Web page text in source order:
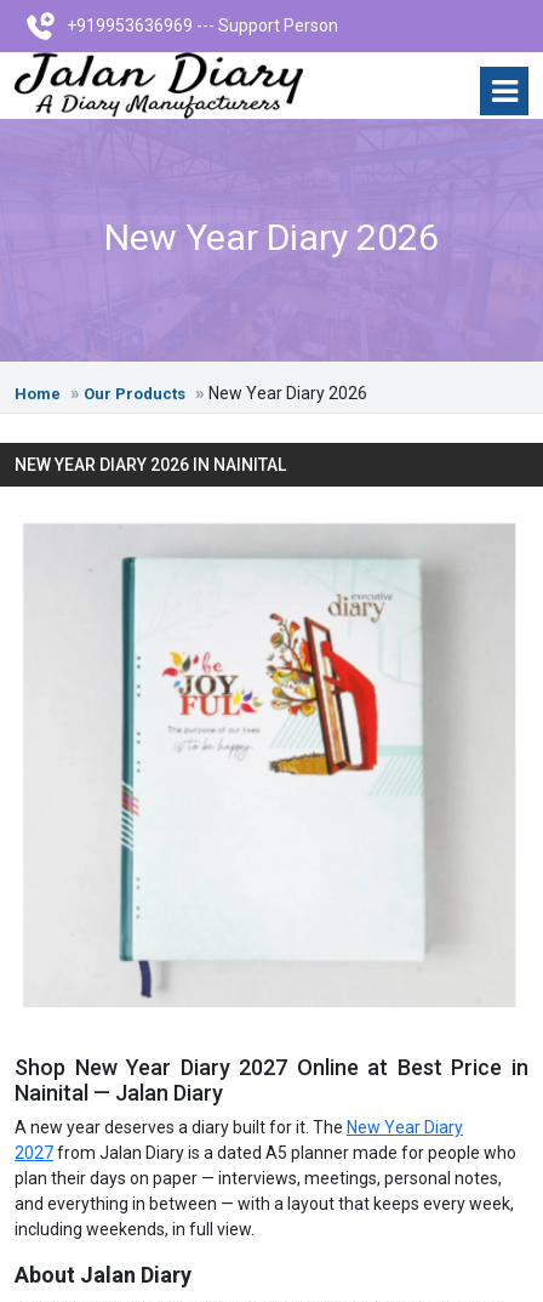
+919953636969 --- Support Person
New Year Diary 2026
Home Our Products New Year Diary 2026
NEW YEAR DIARY 2026 IN NAINITAL
Shop New Year Diary 2027 Online at Best Price in
Nainital — Jalan Diary
A new year deserves a diary built for it. The New Year Diary
2027from Jalan Diary is a dated A5 planner made for people who
plan their days on paper — interviews, meetings, personal notes,
and everything in between — with a layout that keeps every week,
including weekends, in full view.
About Jalan Diary
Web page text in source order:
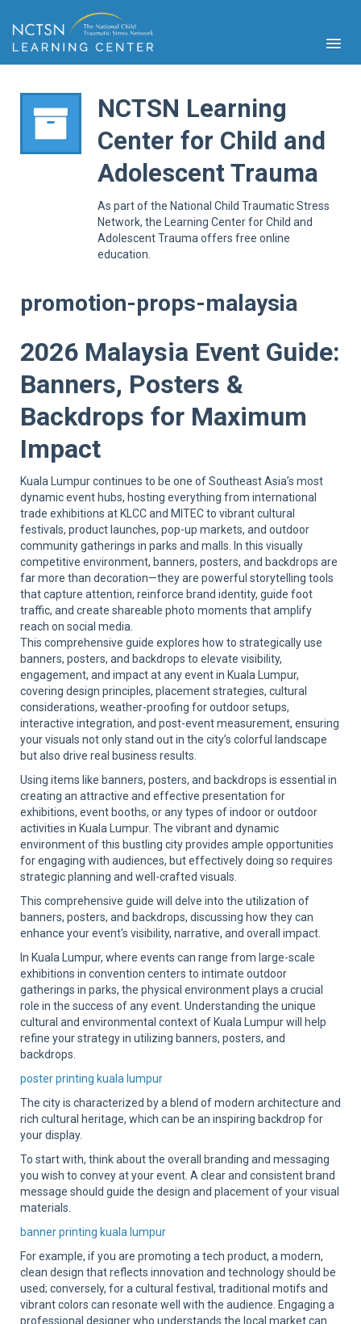
NCTSN Learning
Center for Child and
Adolescent Trauma
As part of the National Child Traumatic Stress
Network, the Learning Center for Child and
Adolescent Trauma offers free online
education.
promotion-props-malaysia
2026 Malaysia Event Guide:
Banners, Posters &
Backdrops for Maximum
Impact
Kuala Lumpur continues to be one of Southeast Asia’s most
dynamic event hubs, hosting everything from international
trade exhibitions at KLCC and MITEC to vibrant cultural
festivals, product launches, pop-up markets, and outdoor
community gatherings in parks and malls. In this visually
competitive environment, banners, posters, and backdrops are
far more than decoration—they are powerful storytelling tools
that capture attention, reinforce brand identity, guide foot
traffic, and create shareable photo moments that amplify
reach on social media.
This comprehensive guide explores how to strategically use
banners, posters, and backdrops to elevate visibility,
engagement, and impact at any event in Kuala Lumpur,
covering design principles, placement strategies, cultural
considerations, weather-proofing for outdoor setups,
interactive integration, and post-event measurement, ensuring
your visuals not only stand out in the city’s colorful landscape
but also drive real business results.
Using items like banners, posters, and backdrops is essential in
creating an attractive and effective presentation for
exhibitions, event booths, or any types of indoor or outdoor
activities in Kuala Lumpur. The vibrant and dynamic
environment of this bustling city provides ample opportunities
for engaging with audiences, but effectively doing so requires
strategic planning and well-crafted visuals.
This comprehensive guide will delve into the utilization of
banners, posters, and backdrops, discussing how they can
enhance your event's visibility, narrative, and overall impact.
In Kuala Lumpur, where events can range from large-scale
exhibitions in convention centers to intimate outdoor
gatherings in parks, the physical environment plays a crucial
role in the success of any event. Understanding the unique
cultural and environmental context of Kuala Lumpur will help
refine your strategy in utilizing banners, posters, and
backdrops.
poster printing kuala lumpur
The city is characterized by a blend of modern architecture and
rich cultural heritage, which can be an inspiring backdrop for
your display.
To start with, think about the overall branding and messaging
you wish to convey at your event. A clear and consistent brand
message should guide the design and placement of your visual
materials.
banner printing kuala lumpur
For example, if you are promoting a tech product, a modern,
clean design that reflects innovation and technology should be
used; conversely, for a cultural festival, traditional motifs and
vibrant colors can resonate well with the audience. Engaging a
professional designer who understands the local market can
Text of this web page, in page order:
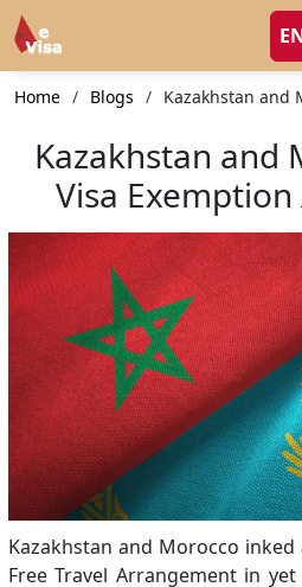
Home Blogs Kazakhstan and
Kazakhstan and
Visa
Kazakhstan and Morocco
Free Travel Arrangement in
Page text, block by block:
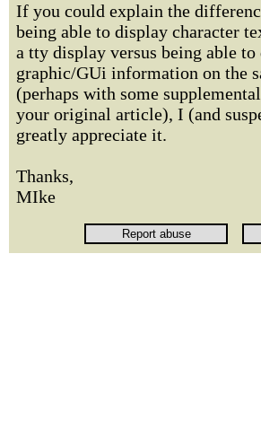
If you could explain the
being able to display character
a tty display versus being able
graphic/GUi information on the
(perhaps with some
your original article), I (and
greatly appreciate it.
Thanks,
MIke
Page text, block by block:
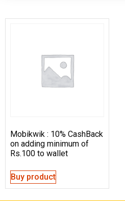
Mobikwik : 10% CashBack
on adding minimum of
Rs.100 to wallet
Buy product
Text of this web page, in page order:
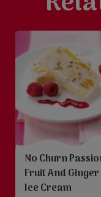
No Churn
Fruit And Ginger
Ice Cream
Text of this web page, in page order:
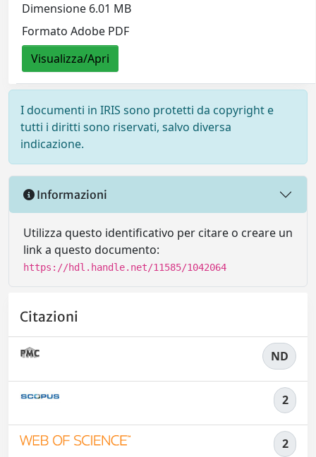
Dimensione 6.01 MB
Formato Adobe PDF
Visualizza/Apri
I documenti in IRIS sono protetti da copyright e
tutti i diritti sono riservati, salvo diversa
indicazione.
Informazioni
Utilizza questo identificativo per citare o creare un
link a questo documento:
https://hdl.handle.net/11585/1042064
Citazioni
ND
2
2

━━━━━━

Task instructions: Repeat the material verbatim. Do not carry over any picture.

Task solution:
Web page text in source order:
+919953636969 --- Support Person
New Year Diary 2026
Home Our Products New Year Diary 2026
NEW YEAR DIARY 2026 IN NAINITAL
Shop New Year Diary 2027 Online at Best Price in
Nainital — Jalan Diary
A new year deserves a diary built for it. The New Year Diary
2027from Jalan Diary is a dated A5 planner made for people who
plan their days on paper — interviews, meetings, personal notes,
and everything in between — with a layout that keeps every week,
including weekends, in full view.
About Jalan Diary
Web page text in source order:
NCTSN Learning
Center for Child and
Adolescent Trauma
As part of the National Child Traumatic Stress
Network, the Learning Center for Child and
Adolescent Trauma offers free online
education.
promotion-props-malaysia
2026 Malaysia Event Guide:
Banners, Posters &
Backdrops for Maximum
Impact
Kuala Lumpur continues to be one of Southeast Asia’s most
dynamic event hubs, hosting everything from international
trade exhibitions at KLCC and MITEC to vibrant cultural
festivals, product launches, pop-up markets, and outdoor
community gatherings in parks and malls. In this visually
competitive environment, banners, posters, and backdrops are
far more than decoration—they are powerful storytelling tools
that capture attention, reinforce brand identity, guide foot
traffic, and create shareable photo moments that amplify
reach on social media.
This comprehensive guide explores how to strategically use
banners, posters, and backdrops to elevate visibility,
engagement, and impact at any event in Kuala Lumpur,
covering design principles, placement strategies, cultural
considerations, weather-proofing for outdoor setups,
interactive integration, and post-event measurement, ensuring
your visuals not only stand out in the city’s colorful landscape
but also drive real business results.
Using items like banners, posters, and backdrops is essential in
creating an attractive and effective presentation for
exhibitions, event booths, or any types of indoor or outdoor
activities in Kuala Lumpur. The vibrant and dynamic
environment of this bustling city provides ample opportunities
for engaging with audiences, but effectively doing so requires
strategic planning and well-crafted visuals.
This comprehensive guide will delve into the utilization of
banners, posters, and backdrops, discussing how they can
enhance your event's visibility, narrative, and overall impact.
In Kuala Lumpur, where events can range from large-scale
exhibitions in convention centers to intimate outdoor
gatherings in parks, the physical environment plays a crucial
role in the success of any event. Understanding the unique
cultural and environmental context of Kuala Lumpur will help
refine your strategy in utilizing banners, posters, and
backdrops.
poster printing kuala lumpur
The city is characterized by a blend of modern architecture and
rich cultural heritage, which can be an inspiring backdrop for
your display.
To start with, think about the overall branding and messaging
you wish to convey at your event. A clear and consistent brand
message should guide the design and placement of your visual
materials.
banner printing kuala lumpur
For example, if you are promoting a tech product, a modern,
clean design that reflects innovation and technology should be
used; conversely, for a cultural festival, traditional motifs and
vibrant colors can resonate well with the audience. Engaging a
professional designer who understands the local market can
Text of this web page, in page order:
Home Blogs Kazakhstan and
Kazakhstan and
Visa
Kazakhstan and Morocco
Free Travel Arrangement in
Page text, block by block:
If you could explain the
being able to display character
a tty display versus being able
graphic/GUi information on the
(perhaps with some
your original article), I (and
greatly appreciate it.
Thanks,
MIke
Page text, block by block:
Mobikwik : 10% CashBack
on adding minimum of
Rs.100 to wallet
Buy product
Text of this web page, in page order:
No Churn
Fruit And Ginger
Ice Cream
Text of this web page, in page order:
Dimensione 6.01 MB
Formato Adobe PDF
Visualizza/Apri
I documenti in IRIS sono protetti da copyright e
tutti i diritti sono riservati, salvo diversa
indicazione.
Informazioni
Utilizza questo identificativo per citare o creare un
link a questo documento:
https://hdl.handle.net/11585/1042064
Citazioni
ND
2
2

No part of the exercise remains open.